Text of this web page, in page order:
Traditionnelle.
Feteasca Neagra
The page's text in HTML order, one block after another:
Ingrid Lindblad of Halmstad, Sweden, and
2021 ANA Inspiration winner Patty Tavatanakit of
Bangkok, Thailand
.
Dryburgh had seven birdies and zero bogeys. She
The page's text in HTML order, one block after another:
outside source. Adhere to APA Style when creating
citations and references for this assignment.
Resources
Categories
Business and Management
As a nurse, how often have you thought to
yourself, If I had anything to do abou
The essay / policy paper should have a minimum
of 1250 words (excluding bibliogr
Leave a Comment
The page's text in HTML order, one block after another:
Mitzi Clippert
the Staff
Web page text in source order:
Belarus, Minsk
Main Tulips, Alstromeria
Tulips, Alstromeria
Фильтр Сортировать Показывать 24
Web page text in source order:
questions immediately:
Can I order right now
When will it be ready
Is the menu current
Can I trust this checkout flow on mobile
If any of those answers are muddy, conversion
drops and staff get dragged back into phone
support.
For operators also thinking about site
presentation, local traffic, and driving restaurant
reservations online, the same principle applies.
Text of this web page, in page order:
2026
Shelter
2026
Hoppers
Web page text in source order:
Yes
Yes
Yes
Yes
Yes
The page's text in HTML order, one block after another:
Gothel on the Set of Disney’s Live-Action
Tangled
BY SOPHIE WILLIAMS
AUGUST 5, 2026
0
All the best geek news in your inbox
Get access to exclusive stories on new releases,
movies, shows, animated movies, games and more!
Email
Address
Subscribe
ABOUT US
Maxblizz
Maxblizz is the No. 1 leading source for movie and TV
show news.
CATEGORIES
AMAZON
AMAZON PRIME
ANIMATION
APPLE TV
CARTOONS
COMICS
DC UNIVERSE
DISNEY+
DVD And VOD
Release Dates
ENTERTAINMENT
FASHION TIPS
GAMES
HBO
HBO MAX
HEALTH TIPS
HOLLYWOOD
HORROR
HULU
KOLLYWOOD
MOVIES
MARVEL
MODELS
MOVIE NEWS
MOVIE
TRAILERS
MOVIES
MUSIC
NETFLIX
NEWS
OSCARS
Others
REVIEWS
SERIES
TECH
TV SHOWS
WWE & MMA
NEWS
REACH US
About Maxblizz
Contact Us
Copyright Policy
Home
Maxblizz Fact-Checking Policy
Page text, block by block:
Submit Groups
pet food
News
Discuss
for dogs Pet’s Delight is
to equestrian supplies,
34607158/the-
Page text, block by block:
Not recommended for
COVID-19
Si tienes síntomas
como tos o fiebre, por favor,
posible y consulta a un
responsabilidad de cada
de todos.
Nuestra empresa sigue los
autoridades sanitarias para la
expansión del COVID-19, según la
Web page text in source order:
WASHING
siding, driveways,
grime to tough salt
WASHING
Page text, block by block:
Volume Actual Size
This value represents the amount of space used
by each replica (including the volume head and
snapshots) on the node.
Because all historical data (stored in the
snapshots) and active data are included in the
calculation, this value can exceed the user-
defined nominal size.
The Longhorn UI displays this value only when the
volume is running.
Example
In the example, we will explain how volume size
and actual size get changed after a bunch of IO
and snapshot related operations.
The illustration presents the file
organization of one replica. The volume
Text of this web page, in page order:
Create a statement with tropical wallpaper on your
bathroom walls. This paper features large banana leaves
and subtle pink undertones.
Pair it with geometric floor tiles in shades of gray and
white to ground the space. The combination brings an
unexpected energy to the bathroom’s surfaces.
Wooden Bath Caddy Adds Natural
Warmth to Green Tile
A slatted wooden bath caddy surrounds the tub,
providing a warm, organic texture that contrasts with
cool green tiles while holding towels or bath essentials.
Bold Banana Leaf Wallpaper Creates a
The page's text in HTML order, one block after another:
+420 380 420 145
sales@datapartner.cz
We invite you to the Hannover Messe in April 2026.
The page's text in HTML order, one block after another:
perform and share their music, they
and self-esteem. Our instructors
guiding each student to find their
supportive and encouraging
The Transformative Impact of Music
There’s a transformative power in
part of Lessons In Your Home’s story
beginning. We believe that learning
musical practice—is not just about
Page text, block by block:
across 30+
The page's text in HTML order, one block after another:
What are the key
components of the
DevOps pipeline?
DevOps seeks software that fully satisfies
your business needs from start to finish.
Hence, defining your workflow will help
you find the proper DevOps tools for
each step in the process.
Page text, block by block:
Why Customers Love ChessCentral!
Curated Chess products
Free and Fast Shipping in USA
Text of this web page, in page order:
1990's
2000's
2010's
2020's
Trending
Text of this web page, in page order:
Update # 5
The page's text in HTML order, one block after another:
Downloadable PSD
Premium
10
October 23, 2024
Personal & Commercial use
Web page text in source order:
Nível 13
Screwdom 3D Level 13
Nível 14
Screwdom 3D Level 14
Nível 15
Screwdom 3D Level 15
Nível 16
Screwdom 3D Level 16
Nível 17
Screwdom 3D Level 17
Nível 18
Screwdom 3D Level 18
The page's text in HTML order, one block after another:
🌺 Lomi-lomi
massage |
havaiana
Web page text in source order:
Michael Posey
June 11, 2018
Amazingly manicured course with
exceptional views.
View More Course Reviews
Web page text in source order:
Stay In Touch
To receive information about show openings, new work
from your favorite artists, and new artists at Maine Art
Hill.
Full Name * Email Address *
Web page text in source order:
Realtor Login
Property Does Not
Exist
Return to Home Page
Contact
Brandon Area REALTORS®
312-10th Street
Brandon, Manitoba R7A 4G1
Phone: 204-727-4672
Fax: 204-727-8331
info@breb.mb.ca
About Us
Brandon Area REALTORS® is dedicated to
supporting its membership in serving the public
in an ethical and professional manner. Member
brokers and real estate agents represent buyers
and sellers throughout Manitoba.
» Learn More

◆ ◆ ◆ ◆ ◆

### What you will do
Extract all the material, leaving every line as it is.

### Finished task
Text of this web page, in page order:
Traditionnelle.
Feteasca Neagra
The page's text in HTML order, one block after another:
Ingrid Lindblad of Halmstad, Sweden, and
2021 ANA Inspiration winner Patty Tavatanakit of
Bangkok, Thailand
.
Dryburgh had seven birdies and zero bogeys. She
The page's text in HTML order, one block after another:
outside source. Adhere to APA Style when creating
citations and references for this assignment.
Resources
Categories
Business and Management
As a nurse, how often have you thought to
yourself, If I had anything to do abou
The essay / policy paper should have a minimum
of 1250 words (excluding bibliogr
Leave a Comment
The page's text in HTML order, one block after another:
Mitzi Clippert
the Staff
Web page text in source order:
Belarus, Minsk
Main Tulips, Alstromeria
Tulips, Alstromeria
Фильтр Сортировать Показывать 24
Web page text in source order:
questions immediately:
Can I order right now
When will it be ready
Is the menu current
Can I trust this checkout flow on mobile
If any of those answers are muddy, conversion
drops and staff get dragged back into phone
support.
For operators also thinking about site
presentation, local traffic, and driving restaurant
reservations online, the same principle applies.
Text of this web page, in page order:
2026
Shelter
2026
Hoppers
Web page text in source order:
Yes
Yes
Yes
Yes
Yes
The page's text in HTML order, one block after another:
Gothel on the Set of Disney’s Live-Action
Tangled
BY SOPHIE WILLIAMS
AUGUST 5, 2026
0
All the best geek news in your inbox
Get access to exclusive stories on new releases,
movies, shows, animated movies, games and more!
Email
Address
Subscribe
ABOUT US
Maxblizz
Maxblizz is the No. 1 leading source for movie and TV
show news.
CATEGORIES
AMAZON
AMAZON PRIME
ANIMATION
APPLE TV
CARTOONS
COMICS
DC UNIVERSE
DISNEY+
DVD And VOD
Release Dates
ENTERTAINMENT
FASHION TIPS
GAMES
HBO
HBO MAX
HEALTH TIPS
HOLLYWOOD
HORROR
HULU
KOLLYWOOD
MOVIES
MARVEL
MODELS
MOVIE NEWS
MOVIE
TRAILERS
MOVIES
MUSIC
NETFLIX
NEWS
OSCARS
Others
REVIEWS
SERIES
TECH
TV SHOWS
WWE & MMA
NEWS
REACH US
About Maxblizz
Contact Us
Copyright Policy
Home
Maxblizz Fact-Checking Policy
Page text, block by block:
Submit Groups
pet food
News
Discuss
for dogs Pet’s Delight is
to equestrian supplies,
34607158/the-
Page text, block by block:
Not recommended for
COVID-19
Si tienes síntomas
como tos o fiebre, por favor,
posible y consulta a un
responsabilidad de cada
de todos.
Nuestra empresa sigue los
autoridades sanitarias para la
expansión del COVID-19, según la
Web page text in source order:
WASHING
siding, driveways,
grime to tough salt
WASHING
Page text, block by block:
Volume Actual Size
This value represents the amount of space used
by each replica (including the volume head and
snapshots) on the node.
Because all historical data (stored in the
snapshots) and active data are included in the
calculation, this value can exceed the user-
defined nominal size.
The Longhorn UI displays this value only when the
volume is running.
Example
In the example, we will explain how volume size
and actual size get changed after a bunch of IO
and snapshot related operations.
The illustration presents the file
organization of one replica. The volume
Text of this web page, in page order:
Create a statement with tropical wallpaper on your
bathroom walls. This paper features large banana leaves
and subtle pink undertones.
Pair it with geometric floor tiles in shades of gray and
white to ground the space. The combination brings an
unexpected energy to the bathroom’s surfaces.
Wooden Bath Caddy Adds Natural
Warmth to Green Tile
A slatted wooden bath caddy surrounds the tub,
providing a warm, organic texture that contrasts with
cool green tiles while holding towels or bath essentials.
Bold Banana Leaf Wallpaper Creates a
The page's text in HTML order, one block after another:
+420 380 420 145
sales@datapartner.cz
We invite you to the Hannover Messe in April 2026.
The page's text in HTML order, one block after another:
perform and share their music, they
and self-esteem. Our instructors
guiding each student to find their
supportive and encouraging
The Transformative Impact of Music
There’s a transformative power in
part of Lessons In Your Home’s story
beginning. We believe that learning
musical practice—is not just about
Page text, block by block:
across 30+
The page's text in HTML order, one block after another:
What are the key
components of the
DevOps pipeline?
DevOps seeks software that fully satisfies
your business needs from start to finish.
Hence, defining your workflow will help
you find the proper DevOps tools for
each step in the process.
Page text, block by block:
Why Customers Love ChessCentral!
Curated Chess products
Free and Fast Shipping in USA
Text of this web page, in page order:
1990's
2000's
2010's
2020's
Trending
Text of this web page, in page order:
Update # 5
The page's text in HTML order, one block after another:
Downloadable PSD
Premium
10
October 23, 2024
Personal & Commercial use
Web page text in source order:
Nível 13
Screwdom 3D Level 13
Nível 14
Screwdom 3D Level 14
Nível 15
Screwdom 3D Level 15
Nível 16
Screwdom 3D Level 16
Nível 17
Screwdom 3D Level 17
Nível 18
Screwdom 3D Level 18
The page's text in HTML order, one block after another:
🌺 Lomi-lomi
massage |
havaiana
Web page text in source order:
Michael Posey
June 11, 2018
Amazingly manicured course with
exceptional views.
View More Course Reviews
Web page text in source order:
Stay In Touch
To receive information about show openings, new work
from your favorite artists, and new artists at Maine Art
Hill.
Full Name * Email Address *
Web page text in source order:
Realtor Login
Property Does Not
Exist
Return to Home Page
Contact
Brandon Area REALTORS®
312-10th Street
Brandon, Manitoba R7A 4G1
Phone: 204-727-4672
Fax: 204-727-8331
info@breb.mb.ca
About Us
Brandon Area REALTORS® is dedicated to
supporting its membership in serving the public
in an ethical and professional manner. Member
brokers and real estate agents represent buyers
and sellers throughout Manitoba.
» Learn More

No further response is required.